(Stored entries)
* * * * * * *

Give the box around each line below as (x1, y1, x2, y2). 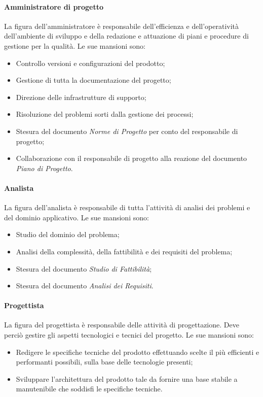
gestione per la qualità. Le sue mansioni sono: (4, 40, 145, 51)
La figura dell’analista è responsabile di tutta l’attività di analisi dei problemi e (4, 202, 250, 213)
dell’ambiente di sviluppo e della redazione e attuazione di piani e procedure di (4, 30, 249, 41)
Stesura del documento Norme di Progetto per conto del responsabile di (16, 125, 238, 136)
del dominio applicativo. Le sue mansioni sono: (4, 212, 149, 222)
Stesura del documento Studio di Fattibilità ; (16, 263, 152, 274)
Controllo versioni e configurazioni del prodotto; (16, 57, 165, 68)
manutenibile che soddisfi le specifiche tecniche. (16, 383, 163, 394)
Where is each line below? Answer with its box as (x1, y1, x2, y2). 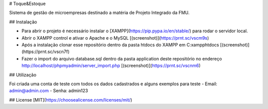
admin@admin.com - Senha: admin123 (9, 88, 88, 94)
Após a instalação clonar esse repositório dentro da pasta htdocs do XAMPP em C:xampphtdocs (21, 42, 219, 48)
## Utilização (9, 72, 37, 78)
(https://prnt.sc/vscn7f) (21, 49, 69, 54)
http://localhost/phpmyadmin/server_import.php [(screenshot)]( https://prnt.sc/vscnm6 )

* * * * * * *

Aim of the exercise: In the copy, include exactly the lines from the one with "gestione per la" through the final line of the entries above, both ends counted, and no pictures.

Solution to this task:
gestione per la qualità. Le sue mansioni sono: (4, 40, 145, 51)
La figura dell’analista è responsabile di tutta l’attività di analisi dei problemi e (4, 202, 250, 213)
dell’ambiente di sviluppo e della redazione e attuazione di piani e procedure di (4, 30, 249, 41)
Stesura del documento Norme di Progetto per conto del responsabile di (16, 125, 238, 136)
del dominio applicativo. Le sue mansioni sono: (4, 212, 149, 222)
Stesura del documento Studio di Fattibilità ; (16, 263, 152, 274)
Controllo versioni e configurazioni del prodotto; (16, 57, 165, 68)
manutenibile che soddisfi le specifiche tecniche. (16, 383, 163, 394)
Where is each line below? Answer with its box as (x1, y1, x2, y2). 
admin@admin.com - Senha: admin123 (9, 88, 88, 94)
Após a instalação clonar esse repositório dentro da pasta htdocs do XAMPP em C:xampphtdocs (21, 42, 219, 48)
## Utilização (9, 72, 37, 78)
(https://prnt.sc/vscn7f) (21, 49, 69, 54)
http://localhost/phpmyadmin/server_import.php [(screenshot)]( https://prnt.sc/vscnm6 )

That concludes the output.